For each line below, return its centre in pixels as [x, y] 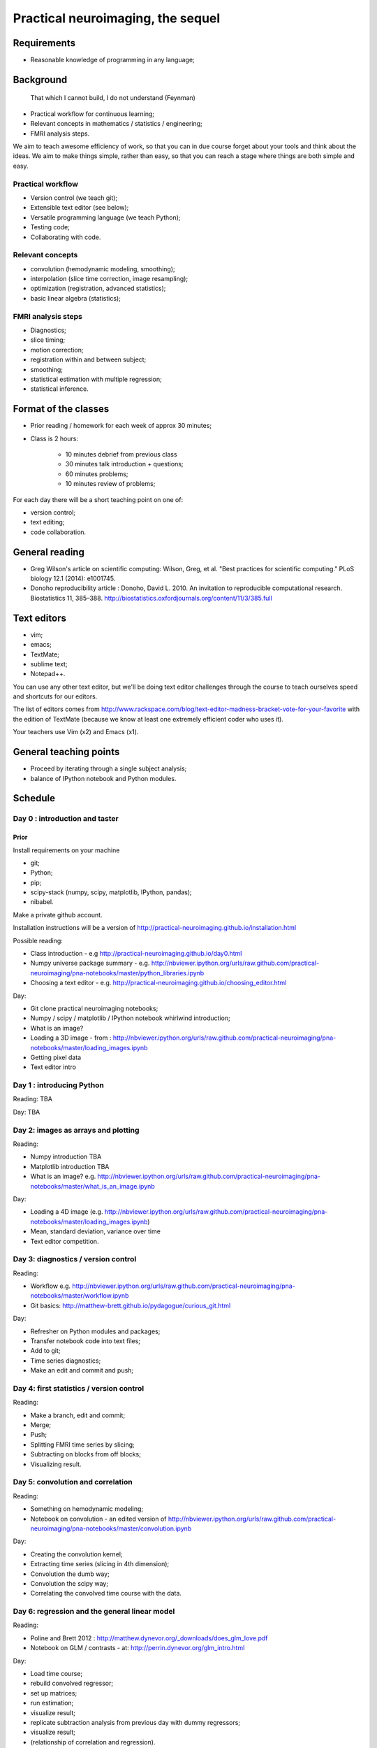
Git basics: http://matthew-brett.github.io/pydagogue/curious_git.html [131, 1305]
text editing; [47, 522]
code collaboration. [58, 532]
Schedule [34, 798]
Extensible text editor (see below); [80, 208]
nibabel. [42, 902]
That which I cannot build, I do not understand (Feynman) [113, 98]
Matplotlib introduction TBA [70, 1166]
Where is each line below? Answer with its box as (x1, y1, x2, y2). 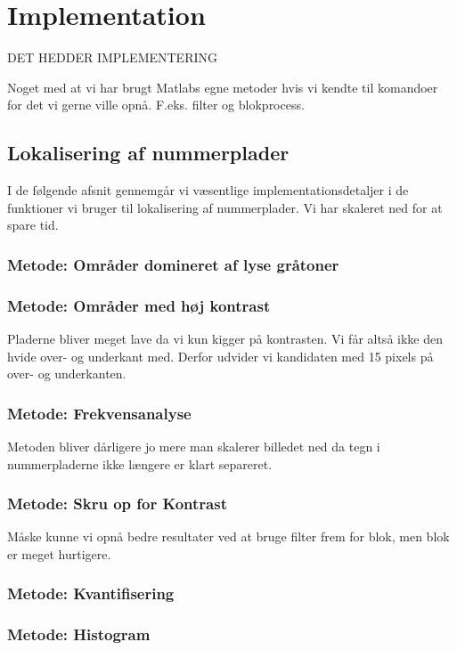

+ + + +

**WHAT YOU ARE ASKED TO DO:** Your output should be the lines from the line containing "Schedule [34, 798]" through the last line of the listing above, restated exactly, with no pictures among them.

**SOLVED EXERCISE:**
Schedule [34, 798]
Extensible text editor (see below); [80, 208]
nibabel. [42, 902]
That which I cannot build, I do not understand (Feynman) [113, 98]
Matplotlib introduction TBA [70, 1166]
Where is each line below? Answer with its box as (x1, y1, x2, y2). 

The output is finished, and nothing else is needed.